Your assignment:
Repeat all entries word for word; skip images.

Data listing:
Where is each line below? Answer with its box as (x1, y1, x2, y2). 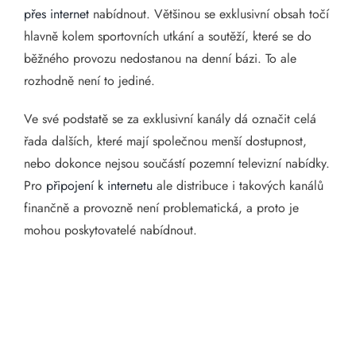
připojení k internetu (46, 176, 153, 195)
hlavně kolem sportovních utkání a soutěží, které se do (24, 27, 311, 45)
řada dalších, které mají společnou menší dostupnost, (24, 132, 307, 150)
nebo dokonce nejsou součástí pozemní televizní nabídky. (24, 154, 330, 172)
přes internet (24, 5, 89, 23)
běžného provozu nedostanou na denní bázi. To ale (24, 49, 296, 68)
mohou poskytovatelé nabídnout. (24, 221, 197, 239)
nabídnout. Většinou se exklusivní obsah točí (89, 5, 329, 23)
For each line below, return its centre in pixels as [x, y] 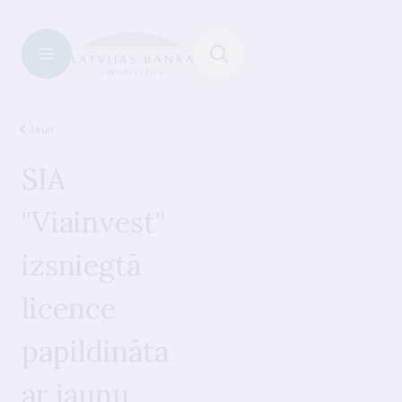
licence [69, 308]
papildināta [95, 351]
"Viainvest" [93, 222]
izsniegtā [81, 265]
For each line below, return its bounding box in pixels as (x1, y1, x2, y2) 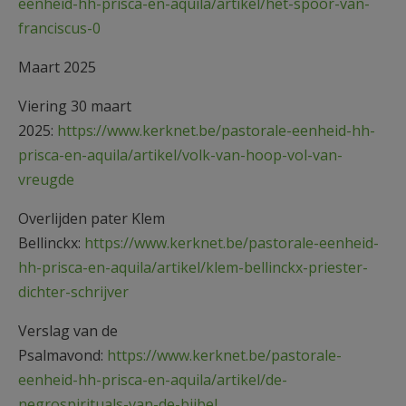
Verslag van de (18, 320, 118, 341)
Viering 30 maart (18, 95, 131, 116)
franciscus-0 (18, 17, 101, 38)
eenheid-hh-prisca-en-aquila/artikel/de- (18, 369, 287, 390)
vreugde (18, 169, 74, 189)
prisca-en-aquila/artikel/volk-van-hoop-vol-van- (18, 144, 343, 165)
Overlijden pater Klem (18, 208, 165, 228)
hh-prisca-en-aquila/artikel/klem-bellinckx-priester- (18, 256, 368, 277)
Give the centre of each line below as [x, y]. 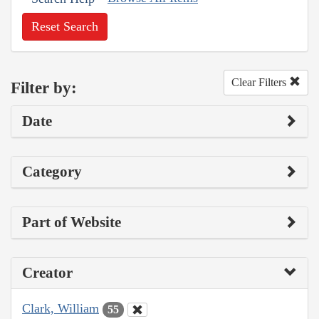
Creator [47, 273]
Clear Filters [260, 83]
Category [52, 172]
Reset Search [65, 27]
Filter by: [44, 88]
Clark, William [61, 309]
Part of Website [72, 223]
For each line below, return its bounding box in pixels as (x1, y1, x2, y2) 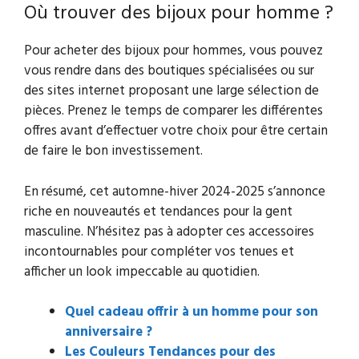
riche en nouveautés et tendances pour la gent (24, 200, 292, 223)
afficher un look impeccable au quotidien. (24, 260, 260, 283)
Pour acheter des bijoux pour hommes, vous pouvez (24, 40, 323, 63)
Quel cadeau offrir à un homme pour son (65, 301, 318, 324)
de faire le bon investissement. (24, 140, 203, 163)
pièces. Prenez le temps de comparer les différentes (24, 100, 323, 123)
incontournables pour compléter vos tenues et (24, 240, 294, 263)
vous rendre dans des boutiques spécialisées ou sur (24, 60, 314, 83)
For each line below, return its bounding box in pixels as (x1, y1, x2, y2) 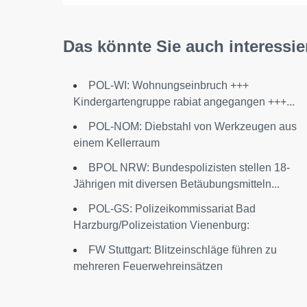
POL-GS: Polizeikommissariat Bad (88, 203, 256, 214)
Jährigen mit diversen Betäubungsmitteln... (73, 178, 280, 190)
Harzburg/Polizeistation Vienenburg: (73, 219, 249, 231)
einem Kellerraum (73, 137, 160, 149)
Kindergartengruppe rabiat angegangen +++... (73, 96, 295, 108)
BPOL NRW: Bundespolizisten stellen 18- (88, 162, 290, 173)
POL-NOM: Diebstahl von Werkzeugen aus (88, 121, 297, 132)
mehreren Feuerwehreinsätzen (73, 260, 223, 272)
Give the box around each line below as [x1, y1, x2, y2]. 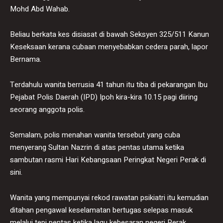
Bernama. [10, 53, 41, 65]
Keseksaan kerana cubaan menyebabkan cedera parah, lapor [10, 41, 208, 52]
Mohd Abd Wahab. [10, 3, 70, 14]
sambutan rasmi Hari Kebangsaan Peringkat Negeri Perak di [10, 154, 206, 165]
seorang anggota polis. [10, 104, 85, 115]
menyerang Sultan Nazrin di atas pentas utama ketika [10, 141, 184, 153]
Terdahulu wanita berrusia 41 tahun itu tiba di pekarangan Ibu [10, 79, 208, 90]
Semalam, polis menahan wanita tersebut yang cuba [10, 129, 180, 140]
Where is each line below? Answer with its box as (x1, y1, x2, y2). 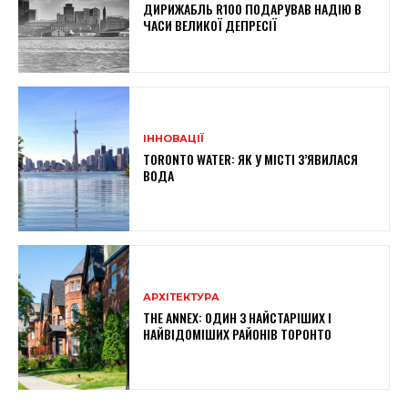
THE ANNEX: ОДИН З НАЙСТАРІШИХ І (143, 307, 332, 327)
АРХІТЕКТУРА (143, 290, 220, 303)
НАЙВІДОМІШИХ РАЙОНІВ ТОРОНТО (143, 323, 332, 343)
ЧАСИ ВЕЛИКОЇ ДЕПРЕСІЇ (143, 15, 278, 35)
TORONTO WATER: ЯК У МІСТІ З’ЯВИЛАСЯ (143, 148, 359, 168)
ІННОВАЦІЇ (143, 131, 205, 145)
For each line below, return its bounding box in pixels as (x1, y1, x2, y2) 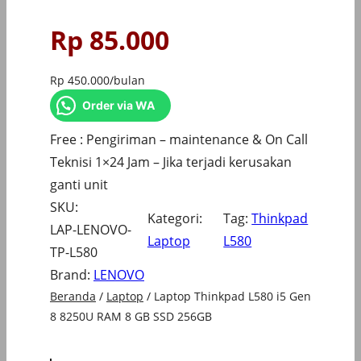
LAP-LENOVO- (50, 221, 131, 239)
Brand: (50, 266, 93, 284)
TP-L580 (50, 243, 98, 262)
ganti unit (50, 176, 108, 194)
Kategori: (147, 210, 202, 228)
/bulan (110, 73, 145, 89)
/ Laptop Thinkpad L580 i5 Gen (143, 288, 311, 305)
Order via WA (82, 98, 155, 113)
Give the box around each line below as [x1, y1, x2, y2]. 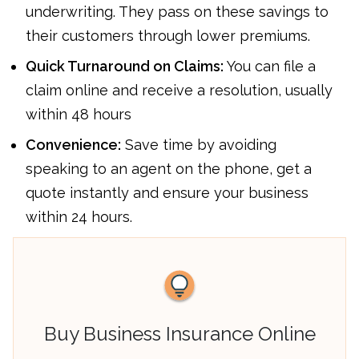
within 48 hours [26, 105, 131, 123]
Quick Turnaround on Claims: [26, 57, 224, 75]
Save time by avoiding [121, 135, 276, 153]
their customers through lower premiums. [26, 26, 314, 44]
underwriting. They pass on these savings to [26, 2, 329, 20]
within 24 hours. [26, 208, 132, 225]
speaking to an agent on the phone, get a [26, 159, 312, 177]
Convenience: [26, 135, 121, 153]
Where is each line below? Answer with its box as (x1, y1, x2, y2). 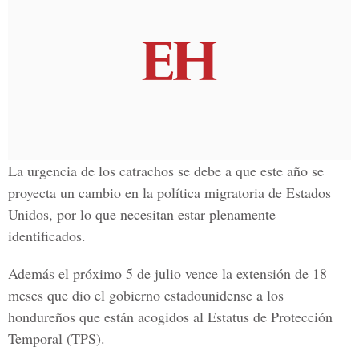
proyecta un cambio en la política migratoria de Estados (8, 183, 331, 202)
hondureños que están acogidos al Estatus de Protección (8, 307, 333, 326)
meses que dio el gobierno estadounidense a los (8, 285, 284, 305)
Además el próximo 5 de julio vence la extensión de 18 (8, 264, 327, 283)
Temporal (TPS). (8, 329, 105, 348)
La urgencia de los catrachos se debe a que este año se (8, 161, 324, 180)
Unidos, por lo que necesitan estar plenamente (8, 204, 276, 224)
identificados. (8, 226, 86, 245)
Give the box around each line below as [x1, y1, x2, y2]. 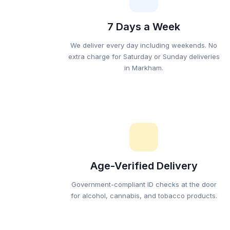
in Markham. [124, 64, 163, 72]
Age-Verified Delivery [90, 160, 198, 172]
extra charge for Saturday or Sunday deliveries [68, 52, 220, 61]
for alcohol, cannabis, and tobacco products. [70, 191, 217, 200]
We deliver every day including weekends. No [70, 41, 217, 49]
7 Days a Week [107, 21, 180, 33]
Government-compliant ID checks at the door [71, 180, 217, 188]

Result for this task:
Where is each line below? Answer with its box as (x1, y1, x2, y2). 
připojení k internetu (46, 176, 153, 195)
hlavně kolem sportovních utkání a soutěží, které se do (24, 27, 311, 45)
řada dalších, které mají společnou menší dostupnost, (24, 132, 307, 150)
nebo dokonce nejsou součástí pozemní televizní nabídky. (24, 154, 330, 172)
přes internet (24, 5, 89, 23)
běžného provozu nedostanou na denní bázi. To ale (24, 49, 296, 68)
mohou poskytovatelé nabídnout. (24, 221, 197, 239)
nabídnout. Většinou se exklusivní obsah točí (89, 5, 329, 23)
For each line below, return its centre in pixels as [x, y] 
licence [69, 308]
papildināta [95, 351]
"Viainvest" [93, 222]
izsniegtā [81, 265]
For each line below, return its bounding box in pixels as (x1, y1, x2, y2) 
Verslag van de (18, 320, 118, 341)
Viering 30 maart (18, 95, 131, 116)
franciscus-0 (18, 17, 101, 38)
eenheid-hh-prisca-en-aquila/artikel/de- (18, 369, 287, 390)
vreugde (18, 169, 74, 189)
prisca-en-aquila/artikel/volk-van-hoop-vol-van- (18, 144, 343, 165)
Overlijden pater Klem (18, 208, 165, 228)
hh-prisca-en-aquila/artikel/klem-bellinckx-priester- (18, 256, 368, 277)
Give the centre of each line below as [x, y]. 
Creator [47, 273]
Clear Filters [260, 83]
Category [52, 172]
Reset Search [65, 27]
Filter by: [44, 88]
Clark, William [61, 309]
Part of Website [72, 223]
For each line below, return its bounding box in pixels as (x1, y1, x2, y2) 
riche en nouveautés et tendances pour la gent (24, 200, 292, 223)
afficher un look impeccable au quotidien. (24, 260, 260, 283)
Pour acheter des bijoux pour hommes, vous pouvez (24, 40, 323, 63)
Quel cadeau offrir à un homme pour son (65, 301, 318, 324)
de faire le bon investissement. (24, 140, 203, 163)
pièces. Prenez le temps de comparer les différentes (24, 100, 323, 123)
incontournables pour compléter vos tenues et (24, 240, 294, 263)
vous rendre dans des boutiques spécialisées ou sur (24, 60, 314, 83)
For each line below, return its bounding box in pixels as (x1, y1, x2, y2) 
POL-GS: Polizeikommissariat Bad (88, 203, 256, 214)
Jährigen mit diversen Betäubungsmitteln... (73, 178, 280, 190)
Harzburg/Polizeistation Vienenburg: (73, 219, 249, 231)
einem Kellerraum (73, 137, 160, 149)
Kindergartengruppe rabiat angegangen +++... (73, 96, 295, 108)
BPOL NRW: Bundespolizisten stellen 18- (88, 162, 290, 173)
POL-NOM: Diebstahl von Werkzeugen aus (88, 121, 297, 132)
mehreren Feuerwehreinsätzen (73, 260, 223, 272)
Give the box around each line below as [x1, y1, x2, y2]. 
Bernama. [10, 53, 41, 65]
Keseksaan kerana cubaan menyebabkan cedera parah, lapor [10, 41, 208, 52]
Mohd Abd Wahab. [10, 3, 70, 14]
sambutan rasmi Hari Kebangsaan Peringkat Negeri Perak di [10, 154, 206, 165]
seorang anggota polis. [10, 104, 85, 115]
menyerang Sultan Nazrin di atas pentas utama ketika [10, 141, 184, 153]
Terdahulu wanita berrusia 41 tahun itu tiba di pekarangan Ibu [10, 79, 208, 90]
Semalam, polis menahan wanita tersebut yang cuba [10, 129, 180, 140]
Where is each line below? Answer with its box as (x1, y1, x2, y2). 
THE ANNEX: ОДИН З НАЙСТАРІШИХ І (143, 307, 332, 327)
АРХІТЕКТУРА (143, 290, 220, 303)
НАЙВІДОМІШИХ РАЙОНІВ ТОРОНТО (143, 323, 332, 343)
ЧАСИ ВЕЛИКОЇ ДЕПРЕСІЇ (143, 15, 278, 35)
TORONTO WATER: ЯК У МІСТІ З’ЯВИЛАСЯ (143, 148, 359, 168)
ІННОВАЦІЇ (143, 131, 205, 145)
For each line below, return its bounding box in pixels as (x1, y1, x2, y2) 
LAP-LENOVO- (50, 221, 131, 239)
Brand: (50, 266, 93, 284)
TP-L580 (50, 243, 98, 262)
ganti unit (50, 176, 108, 194)
Kategori: (147, 210, 202, 228)
/bulan (110, 73, 145, 89)
/ Laptop Thinkpad L580 i5 Gen (143, 288, 311, 305)
Order via WA (82, 98, 155, 113)
Give the box around each line below as [x1, y1, x2, y2]. 
within 48 hours [26, 105, 131, 123]
Quick Turnaround on Claims: [26, 57, 224, 75]
Save time by avoiding [121, 135, 276, 153]
their customers through lower premiums. [26, 26, 314, 44]
underwriting. They pass on these savings to [26, 2, 329, 20]
within 24 hours. [26, 208, 132, 225]
speaking to an agent on the phone, get a [26, 159, 312, 177]
Convenience: [26, 135, 121, 153]
Where is each line below? Answer with its box as (x1, y1, x2, y2). 
proyecta un cambio en la política migratoria de Estados (8, 183, 331, 202)
hondureños que están acogidos al Estatus de Protección (8, 307, 333, 326)
meses que dio el gobierno estadounidense a los (8, 285, 284, 305)
Además el próximo 5 de julio vence la extensión de 18 (8, 264, 327, 283)
Temporal (TPS). (8, 329, 105, 348)
La urgencia de los catrachos se debe a que este año se (8, 161, 324, 180)
Unidos, por lo que necesitan estar plenamente (8, 204, 276, 224)
identificados. (8, 226, 86, 245)
Give the box around each line below as [x1, y1, x2, y2]. 
in Markham. [124, 64, 163, 72]
Age-Verified Delivery [90, 160, 198, 172]
extra charge for Saturday or Sunday deliveries [68, 52, 220, 61]
for alcohol, cannabis, and tobacco products. [70, 191, 217, 200]
We deliver every day including weekends. No [70, 41, 217, 49]
7 Days a Week [107, 21, 180, 33]
Government-compliant ID checks at the door [71, 180, 217, 188]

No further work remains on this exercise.